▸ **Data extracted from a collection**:
▼

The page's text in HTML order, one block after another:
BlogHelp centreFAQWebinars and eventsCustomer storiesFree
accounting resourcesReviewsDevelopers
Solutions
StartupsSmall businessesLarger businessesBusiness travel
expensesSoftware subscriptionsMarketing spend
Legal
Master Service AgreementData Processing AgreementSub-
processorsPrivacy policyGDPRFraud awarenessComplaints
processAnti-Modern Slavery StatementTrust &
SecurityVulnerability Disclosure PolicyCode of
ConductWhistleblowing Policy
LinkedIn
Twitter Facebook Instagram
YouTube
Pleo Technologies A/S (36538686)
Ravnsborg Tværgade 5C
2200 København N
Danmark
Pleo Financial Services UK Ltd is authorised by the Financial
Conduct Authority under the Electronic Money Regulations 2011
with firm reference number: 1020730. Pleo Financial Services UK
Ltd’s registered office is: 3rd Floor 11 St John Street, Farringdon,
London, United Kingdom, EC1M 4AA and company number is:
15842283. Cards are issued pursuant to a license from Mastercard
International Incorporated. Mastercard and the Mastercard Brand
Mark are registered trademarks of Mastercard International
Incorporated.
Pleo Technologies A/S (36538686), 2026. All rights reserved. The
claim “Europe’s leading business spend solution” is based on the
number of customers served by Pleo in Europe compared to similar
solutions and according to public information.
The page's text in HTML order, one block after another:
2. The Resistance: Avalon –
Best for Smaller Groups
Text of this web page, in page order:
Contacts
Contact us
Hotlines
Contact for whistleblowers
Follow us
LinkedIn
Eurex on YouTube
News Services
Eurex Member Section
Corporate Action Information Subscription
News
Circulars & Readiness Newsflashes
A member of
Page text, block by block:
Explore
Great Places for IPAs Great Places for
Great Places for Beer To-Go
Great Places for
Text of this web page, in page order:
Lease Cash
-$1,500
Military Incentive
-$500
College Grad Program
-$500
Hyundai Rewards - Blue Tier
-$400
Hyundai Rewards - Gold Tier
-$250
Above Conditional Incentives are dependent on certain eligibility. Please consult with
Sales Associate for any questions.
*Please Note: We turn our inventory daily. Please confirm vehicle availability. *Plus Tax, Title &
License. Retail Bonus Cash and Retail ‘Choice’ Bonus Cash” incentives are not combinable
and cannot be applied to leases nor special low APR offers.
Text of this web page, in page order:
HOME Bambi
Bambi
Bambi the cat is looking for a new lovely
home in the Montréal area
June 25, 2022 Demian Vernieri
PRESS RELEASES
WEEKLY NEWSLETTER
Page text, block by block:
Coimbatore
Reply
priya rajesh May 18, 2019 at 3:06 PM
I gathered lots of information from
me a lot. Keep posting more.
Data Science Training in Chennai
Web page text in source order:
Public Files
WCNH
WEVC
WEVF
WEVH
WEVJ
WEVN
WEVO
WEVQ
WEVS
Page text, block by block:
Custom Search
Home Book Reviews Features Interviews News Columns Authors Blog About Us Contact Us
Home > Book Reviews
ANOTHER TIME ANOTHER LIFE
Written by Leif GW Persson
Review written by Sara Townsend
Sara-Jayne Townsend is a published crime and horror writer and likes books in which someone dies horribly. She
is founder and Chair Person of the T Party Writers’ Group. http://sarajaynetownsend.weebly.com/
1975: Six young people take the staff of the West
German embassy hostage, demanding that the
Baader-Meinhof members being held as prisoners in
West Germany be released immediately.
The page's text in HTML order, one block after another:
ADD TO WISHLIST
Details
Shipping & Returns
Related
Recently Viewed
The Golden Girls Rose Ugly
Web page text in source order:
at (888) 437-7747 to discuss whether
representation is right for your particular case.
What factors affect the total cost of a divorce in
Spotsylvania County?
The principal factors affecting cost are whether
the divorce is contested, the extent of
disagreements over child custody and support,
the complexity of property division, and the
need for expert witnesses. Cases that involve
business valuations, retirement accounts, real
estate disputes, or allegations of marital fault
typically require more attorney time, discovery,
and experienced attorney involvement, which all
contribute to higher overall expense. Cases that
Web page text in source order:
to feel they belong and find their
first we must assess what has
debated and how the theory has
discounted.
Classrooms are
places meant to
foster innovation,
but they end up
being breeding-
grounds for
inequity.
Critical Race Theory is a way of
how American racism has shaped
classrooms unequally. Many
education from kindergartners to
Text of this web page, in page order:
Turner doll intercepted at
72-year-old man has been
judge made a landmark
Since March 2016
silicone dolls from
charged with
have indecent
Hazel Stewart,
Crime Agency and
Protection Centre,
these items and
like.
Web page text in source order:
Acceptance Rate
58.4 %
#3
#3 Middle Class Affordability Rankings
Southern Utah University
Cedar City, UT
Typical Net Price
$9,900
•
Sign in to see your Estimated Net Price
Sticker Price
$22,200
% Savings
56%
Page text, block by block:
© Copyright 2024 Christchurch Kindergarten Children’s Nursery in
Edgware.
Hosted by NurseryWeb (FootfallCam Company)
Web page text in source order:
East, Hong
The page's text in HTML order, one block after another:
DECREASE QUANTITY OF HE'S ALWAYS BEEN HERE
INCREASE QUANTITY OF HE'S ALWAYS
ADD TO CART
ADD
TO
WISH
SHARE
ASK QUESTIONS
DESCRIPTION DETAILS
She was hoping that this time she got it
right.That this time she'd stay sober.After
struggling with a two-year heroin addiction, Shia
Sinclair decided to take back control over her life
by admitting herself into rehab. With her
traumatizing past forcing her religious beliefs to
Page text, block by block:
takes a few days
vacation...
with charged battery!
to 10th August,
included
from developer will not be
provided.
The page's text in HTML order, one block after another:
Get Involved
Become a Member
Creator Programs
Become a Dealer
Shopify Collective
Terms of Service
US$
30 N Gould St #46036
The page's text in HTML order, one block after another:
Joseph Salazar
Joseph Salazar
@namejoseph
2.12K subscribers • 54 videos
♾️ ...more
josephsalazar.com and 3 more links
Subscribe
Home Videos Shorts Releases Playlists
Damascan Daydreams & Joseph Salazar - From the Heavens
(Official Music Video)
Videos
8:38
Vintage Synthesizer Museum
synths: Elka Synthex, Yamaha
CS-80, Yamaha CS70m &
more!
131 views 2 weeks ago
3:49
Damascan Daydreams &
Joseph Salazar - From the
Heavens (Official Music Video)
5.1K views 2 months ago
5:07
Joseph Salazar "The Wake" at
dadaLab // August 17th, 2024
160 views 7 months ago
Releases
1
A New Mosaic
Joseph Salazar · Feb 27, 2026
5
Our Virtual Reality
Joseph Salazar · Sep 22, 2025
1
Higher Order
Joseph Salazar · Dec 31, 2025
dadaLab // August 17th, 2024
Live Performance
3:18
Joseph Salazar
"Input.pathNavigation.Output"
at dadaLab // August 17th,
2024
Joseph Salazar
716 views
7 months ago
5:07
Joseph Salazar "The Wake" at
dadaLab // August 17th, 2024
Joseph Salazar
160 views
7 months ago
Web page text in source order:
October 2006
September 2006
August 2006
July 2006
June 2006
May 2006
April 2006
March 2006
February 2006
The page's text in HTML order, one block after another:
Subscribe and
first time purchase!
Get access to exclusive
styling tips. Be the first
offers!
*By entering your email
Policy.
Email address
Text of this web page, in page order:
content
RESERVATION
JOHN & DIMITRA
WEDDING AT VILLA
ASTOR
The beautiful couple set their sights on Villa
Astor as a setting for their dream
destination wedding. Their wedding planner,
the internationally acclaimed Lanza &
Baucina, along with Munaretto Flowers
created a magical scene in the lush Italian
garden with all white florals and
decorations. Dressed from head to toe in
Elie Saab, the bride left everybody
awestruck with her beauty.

▲

▸ **PROBLEM DESCRIPTION**: Filter the preceding entries down to the lines with "months".

▸ **EXERCISE ANSWER**:
5.1K views 2 months ago
160 views 7 months ago
7 months ago
7 months ago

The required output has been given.